_WORK ITEM:_ Please print, exactly, only the lines in the entries below from the line that has "użytkownika, zobacz wprowadzenie" through the line that has "only end up". Pictures don't go in.

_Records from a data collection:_
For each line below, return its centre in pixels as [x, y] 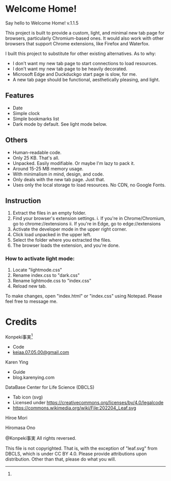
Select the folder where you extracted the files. [62, 240]
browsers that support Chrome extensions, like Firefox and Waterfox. [78, 43]
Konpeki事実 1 [19, 336]
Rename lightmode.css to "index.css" [52, 280]
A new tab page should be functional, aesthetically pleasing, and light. [86, 79]
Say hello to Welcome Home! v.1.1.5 [42, 23]
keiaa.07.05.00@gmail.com [41, 352]
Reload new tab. [30, 286]
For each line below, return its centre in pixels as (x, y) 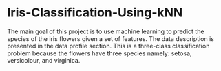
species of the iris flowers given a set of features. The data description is (111, 38)
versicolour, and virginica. (44, 60)
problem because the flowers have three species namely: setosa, (99, 53)
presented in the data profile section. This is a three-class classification (108, 46)
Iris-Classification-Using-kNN (95, 13)
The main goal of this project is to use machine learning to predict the (106, 31)
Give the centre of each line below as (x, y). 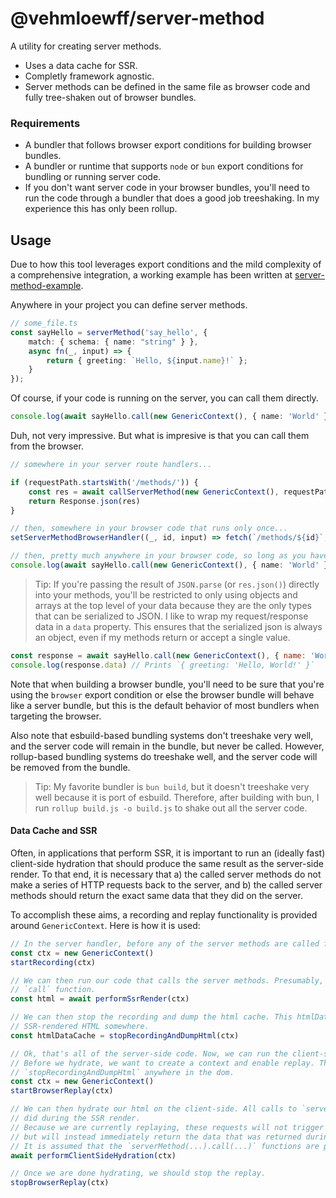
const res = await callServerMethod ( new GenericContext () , (154, 492)
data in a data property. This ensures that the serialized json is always (178, 626)
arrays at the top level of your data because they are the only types (173, 605)
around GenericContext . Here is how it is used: (105, 925)
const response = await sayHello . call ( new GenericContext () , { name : (158, 655)
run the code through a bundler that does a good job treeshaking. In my (172, 198)
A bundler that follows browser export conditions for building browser (168, 145)
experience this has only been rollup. (101, 209)
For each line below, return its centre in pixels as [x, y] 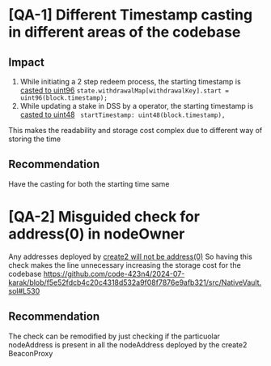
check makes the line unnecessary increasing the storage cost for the [125, 265]
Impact [26, 62]
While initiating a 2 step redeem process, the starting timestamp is [130, 82]
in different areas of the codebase [125, 32]
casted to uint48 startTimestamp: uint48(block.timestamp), [123, 114]
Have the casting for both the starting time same [89, 183]
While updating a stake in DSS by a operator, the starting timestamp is [136, 106]
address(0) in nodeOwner [97, 234]
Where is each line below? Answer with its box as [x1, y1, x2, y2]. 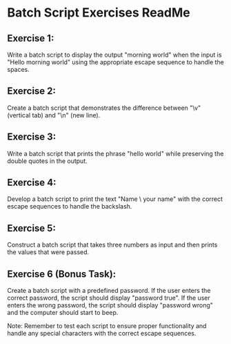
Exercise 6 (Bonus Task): [7, 268, 117, 280]
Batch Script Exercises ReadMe [7, 5, 191, 21]
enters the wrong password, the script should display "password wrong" [7, 301, 214, 309]
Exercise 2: [7, 85, 57, 97]
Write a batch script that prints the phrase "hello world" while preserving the [7, 149, 224, 157]
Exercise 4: [7, 177, 57, 189]
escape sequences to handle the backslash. [7, 202, 132, 211]
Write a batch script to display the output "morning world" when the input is [7, 50, 222, 59]
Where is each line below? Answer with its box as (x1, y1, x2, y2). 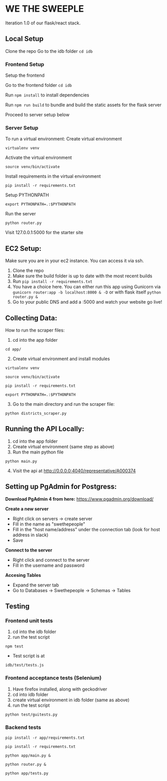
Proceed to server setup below (5, 112, 70, 118)
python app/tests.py (5, 770, 49, 776)
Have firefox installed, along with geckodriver (12, 686, 107, 692)
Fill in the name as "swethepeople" (12, 521, 86, 527)
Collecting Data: (5, 313, 57, 322)
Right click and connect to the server (12, 557, 90, 563)
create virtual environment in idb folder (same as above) (12, 697, 130, 703)
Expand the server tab (12, 582, 59, 588)
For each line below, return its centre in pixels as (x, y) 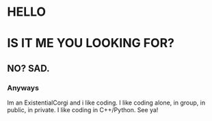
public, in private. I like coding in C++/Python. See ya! (83, 110)
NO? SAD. (28, 68)
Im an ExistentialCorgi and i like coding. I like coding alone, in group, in (106, 103)
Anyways (23, 88)
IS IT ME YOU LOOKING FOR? (91, 43)
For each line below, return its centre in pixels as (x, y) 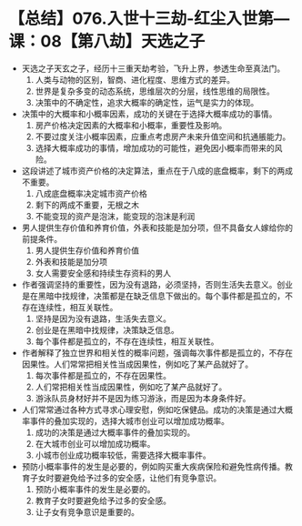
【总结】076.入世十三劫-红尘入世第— (149, 19)
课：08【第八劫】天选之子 (107, 41)
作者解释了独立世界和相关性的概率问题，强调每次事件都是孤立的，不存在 (157, 352)
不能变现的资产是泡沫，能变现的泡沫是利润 (115, 216)
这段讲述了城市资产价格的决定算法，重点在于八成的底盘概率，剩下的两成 (157, 170)
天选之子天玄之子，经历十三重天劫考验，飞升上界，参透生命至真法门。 (153, 68)
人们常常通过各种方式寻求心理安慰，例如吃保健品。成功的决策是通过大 (153, 410)
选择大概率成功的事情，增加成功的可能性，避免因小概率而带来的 (155, 147)
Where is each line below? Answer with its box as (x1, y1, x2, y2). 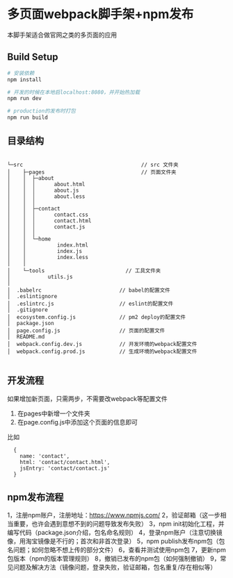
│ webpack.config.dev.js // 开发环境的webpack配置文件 (7, 340, 198, 347)
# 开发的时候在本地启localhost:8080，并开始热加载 (7, 88, 140, 96)
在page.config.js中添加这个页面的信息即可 (17, 418, 138, 426)
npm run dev (7, 95, 42, 102)
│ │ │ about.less (7, 192, 86, 200)
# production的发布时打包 (7, 108, 77, 115)
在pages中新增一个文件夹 (17, 409, 90, 418)
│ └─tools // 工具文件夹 (7, 267, 161, 274)
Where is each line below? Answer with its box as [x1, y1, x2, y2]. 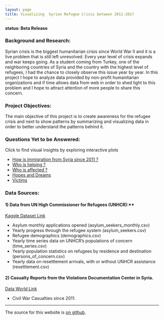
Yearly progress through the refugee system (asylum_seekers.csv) [12, 227, 146, 233]
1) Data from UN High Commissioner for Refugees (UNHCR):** [5, 202, 135, 207]
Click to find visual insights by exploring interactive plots [5, 147, 119, 153]
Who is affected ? [12, 167, 48, 173]
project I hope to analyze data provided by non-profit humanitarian [5, 74, 139, 80]
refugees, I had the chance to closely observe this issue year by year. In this [5, 69, 158, 75]
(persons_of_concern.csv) [12, 253, 65, 259]
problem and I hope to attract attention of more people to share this [5, 85, 141, 91]
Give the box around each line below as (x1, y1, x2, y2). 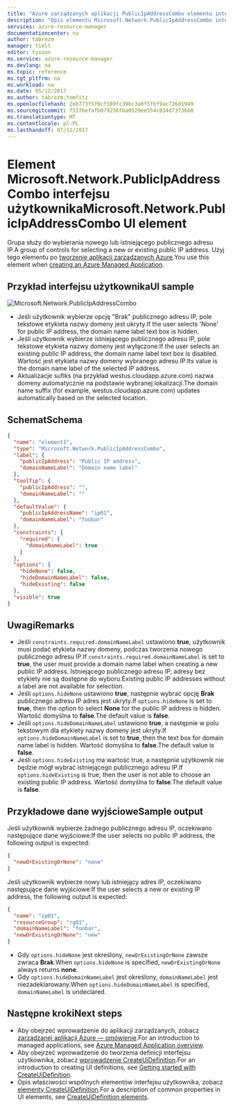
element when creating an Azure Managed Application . (7, 261, 165, 269)
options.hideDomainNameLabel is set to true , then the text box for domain (17, 734, 224, 742)
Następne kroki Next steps (7, 1008, 123, 1020)
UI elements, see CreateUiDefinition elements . (17, 1092, 149, 1101)
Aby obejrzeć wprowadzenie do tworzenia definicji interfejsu (17, 1048, 191, 1057)
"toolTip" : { (13, 477, 51, 485)
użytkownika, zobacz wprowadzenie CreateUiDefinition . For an (17, 1055, 196, 1064)
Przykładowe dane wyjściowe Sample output (7, 805, 203, 817)
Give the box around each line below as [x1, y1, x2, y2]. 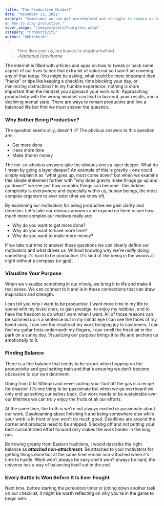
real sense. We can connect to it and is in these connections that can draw [5, 286, 155, 292]
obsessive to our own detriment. [5, 371, 70, 377]
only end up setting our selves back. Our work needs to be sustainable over [5, 391, 157, 396]
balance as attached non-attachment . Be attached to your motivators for [5, 446, 154, 452]
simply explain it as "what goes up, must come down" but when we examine [5, 172, 159, 178]
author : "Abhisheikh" [5, 35, 49, 40]
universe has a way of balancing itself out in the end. [5, 462, 111, 467]
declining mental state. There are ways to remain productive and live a [5, 99, 146, 105]
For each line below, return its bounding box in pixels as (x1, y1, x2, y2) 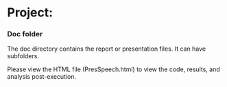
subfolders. (7, 52, 40, 60)
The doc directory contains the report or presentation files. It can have (7, 45, 206, 53)
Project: (7, 5, 53, 21)
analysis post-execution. (7, 73, 77, 81)
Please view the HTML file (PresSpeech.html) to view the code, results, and (7, 65, 221, 73)
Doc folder (7, 29, 43, 39)
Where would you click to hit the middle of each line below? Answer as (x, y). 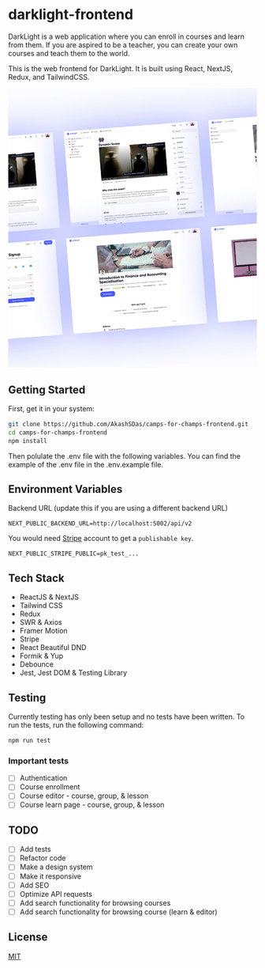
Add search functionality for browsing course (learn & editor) (119, 912)
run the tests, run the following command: (76, 725)
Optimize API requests (56, 894)
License (28, 938)
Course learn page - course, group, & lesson (92, 805)
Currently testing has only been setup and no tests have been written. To (127, 717)
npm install (28, 441)
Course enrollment (50, 787)

_RESPONSE TO THE TASK:_
użytkownika, zobacz wprowadzenie CreateUiDefinition . For an (17, 1055, 196, 1064)
Przykładowe dane wyjściowe Sample output (7, 805, 203, 817)
Give the box around each line below as [x1, y1, x2, y2]. 
real sense. We can connect to it and is in these connections that can draw [5, 286, 155, 292]
obsessive to our own detriment. [5, 371, 70, 377]
only end up setting our selves back. Our work needs to be sustainable over [5, 391, 157, 396]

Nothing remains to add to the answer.